Exercise objective
Write out all records as given; omit images.

Stored items:

------------------------

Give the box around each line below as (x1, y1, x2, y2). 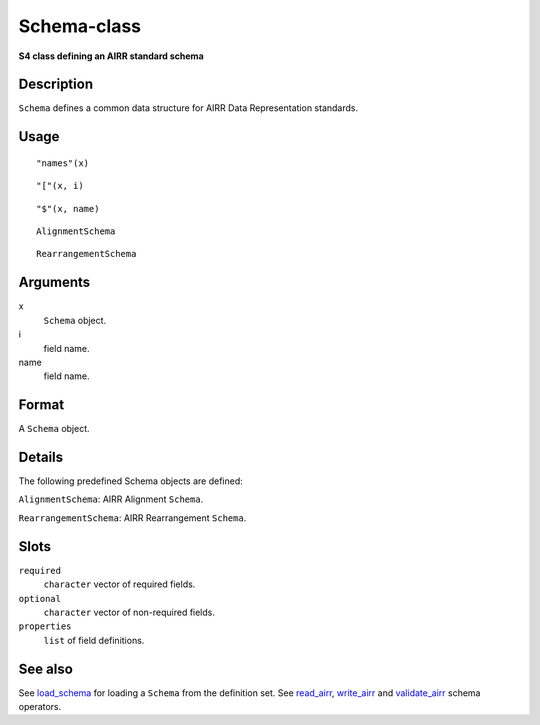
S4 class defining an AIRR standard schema (18, 50, 204, 62)
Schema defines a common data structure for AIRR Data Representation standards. (18, 102, 359, 114)
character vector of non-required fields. (43, 606, 215, 618)
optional (18, 593, 62, 604)
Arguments (18, 274, 91, 291)
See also (18, 660, 74, 677)
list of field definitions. (43, 634, 145, 646)
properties (18, 621, 72, 632)
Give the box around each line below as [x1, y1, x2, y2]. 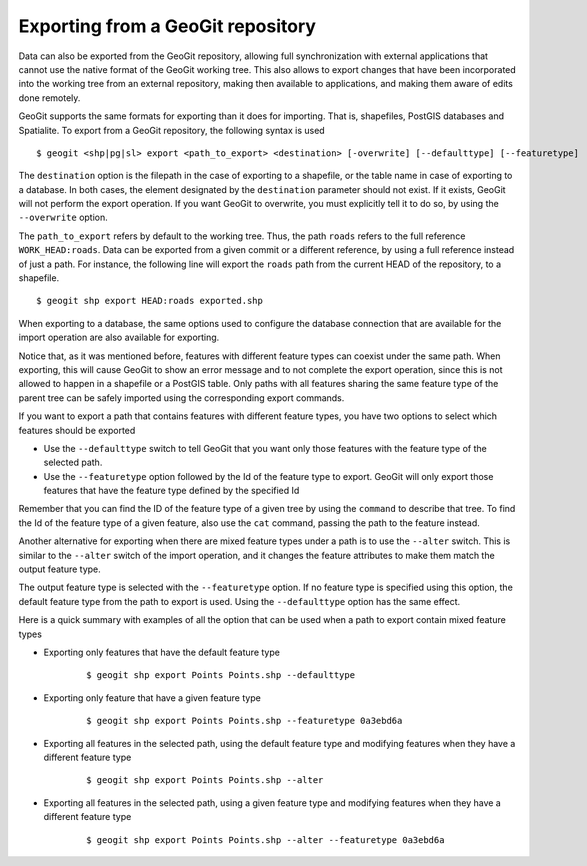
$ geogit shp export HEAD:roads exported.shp [36, 295, 264, 307]
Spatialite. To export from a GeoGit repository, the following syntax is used [18, 124, 325, 136]
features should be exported [18, 424, 136, 436]
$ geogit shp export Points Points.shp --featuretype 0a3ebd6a [86, 715, 403, 727]
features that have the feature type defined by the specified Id [43, 485, 300, 497]
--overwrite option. [18, 211, 109, 224]
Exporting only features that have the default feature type [43, 646, 280, 658]
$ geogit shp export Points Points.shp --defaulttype [86, 670, 355, 681]
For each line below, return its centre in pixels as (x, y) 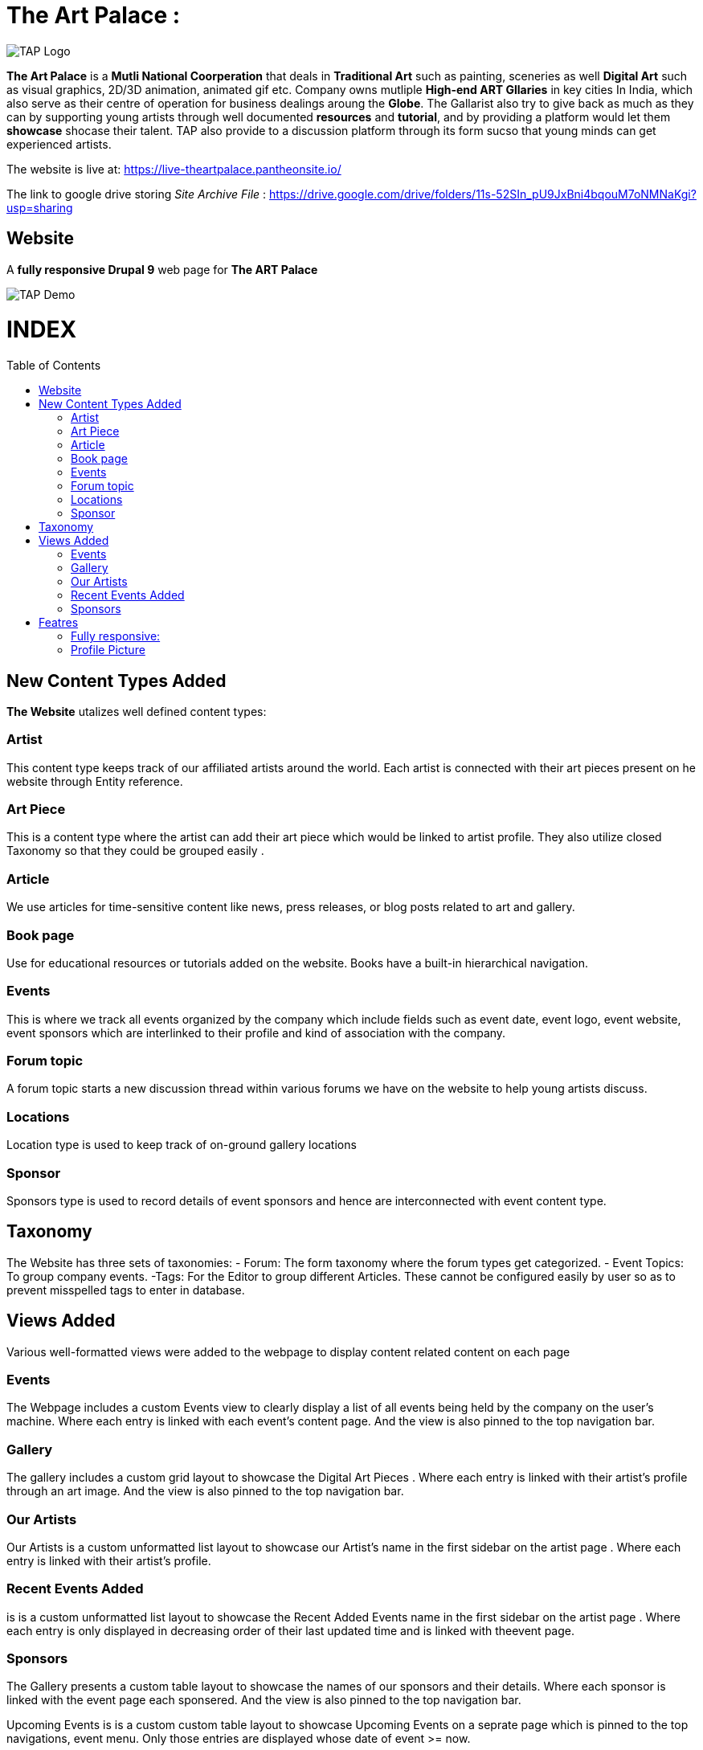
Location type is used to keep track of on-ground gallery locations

------------------------

Solved problem
Give the box around each line below as (x1, y1, x2, y2). 
S4 class defining an AIRR standard schema (18, 50, 204, 62)
Schema defines a common data structure for AIRR Data Representation standards. (18, 102, 359, 114)
character vector of non-required fields. (43, 606, 215, 618)
optional (18, 593, 62, 604)
Arguments (18, 274, 91, 291)
See also (18, 660, 74, 677)
list of field definitions. (43, 634, 145, 646)
properties (18, 621, 72, 632)
Give the box around each line below as [x1, y1, x2, y2]. 
$ geogit shp export HEAD:roads exported.shp [36, 295, 264, 307]
Spatialite. To export from a GeoGit repository, the following syntax is used [18, 124, 325, 136]
features should be exported [18, 424, 136, 436]
$ geogit shp export Points Points.shp --featuretype 0a3ebd6a [86, 715, 403, 727]
features that have the feature type defined by the specified Id [43, 485, 300, 497]
--overwrite option. [18, 211, 109, 224]
Exporting only features that have the default feature type [43, 646, 280, 658]
$ geogit shp export Points Points.shp --defaulttype [86, 670, 355, 681]
For each line below, return its centre in pixels as (x, y) 
Location type is used to keep track of on-ground gallery locations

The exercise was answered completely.